CORTINA DE AMPISO, Itália – A italiana Federica Brignone completou uma dobradinha de ouro no gelo em casa nas Olimpíadas de Inverno no domingo, somando o título de slalom gigante super-G que conquistou na última quinta-feira, enquanto a grande estrela do esqui alpino dos EUA, Mikaela Shiffrin, novamente perdeu uma medalha.

A campeã de Pequim 2022, Sarah Hector, da Suécia, ficou com a prata com a norueguesa Thea Louise Stjernsund e a dupla surpreendentemente registrou tempos idênticos em ambas as corridas em uma corrida por margens impressionantes.

A italiana Lara Della Mia terminou em quarto lugar, agonizantemente a 0,05 segundo do pódio, com a favorita da pré-corrida, Julia Scheib, da Áustria, líder do slalom gigante da Copa do Mundo, mais 0,02 atrás, em quinto.

Brignon, que só voltou de uma lesão na perna que ameaçava sua carreira na Copa do Mundo de Esqui Alpino em janeiro, venceu por 0,62 segundo.

Ele dominou a primeira corrida sob o sol forte na pista Olympia delle Tofane e depois fez uma abordagem segura com uma sugestão de medalha.

“Foi uma corrida muito fácil, porque a neve era muito fácil”, disse o jogador de 35 anos, que agora detém os títulos mundiais e olímpicos.

“Eu estava quase calmo demais”, disse ele sobre a segunda corrida. “Eu estava com medo de não ser agressivo o suficiente.”

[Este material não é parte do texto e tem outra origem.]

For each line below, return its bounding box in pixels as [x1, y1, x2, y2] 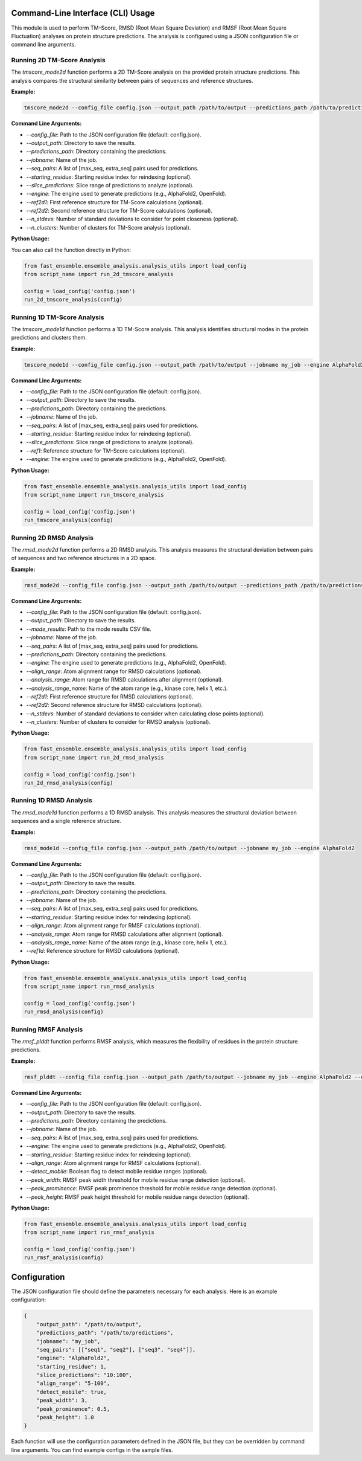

Nenhuma outra esquiadora alpina italiana ganhou duas medalhas de ouro individuais nos mesmos Jogos. Bergnon é agora a mulher mais velha a ganhar uma medalha de ouro olímpica no esqui alpino

Shiffrin, classificada em sétimo lugar após sua primeira corrida em uma disciplina desde um acidente estranho em 2024, novamente perdeu a medalha olímpica depois de terminar em 11º no percurso definido por seu treinador.

Esquiador de maior sucesso na história da Copa do Mundo, com um recorde de 108 vitórias, Shiffrin não ganha uma medalha olímpica desde 2018, depois de ficar vazio em Pequim e agora só tem o slalom para acabar com a seca.

Ela será a favorita ao título, tendo vencido sete dos oito slaloms da Copa do Mundo nesta temporada.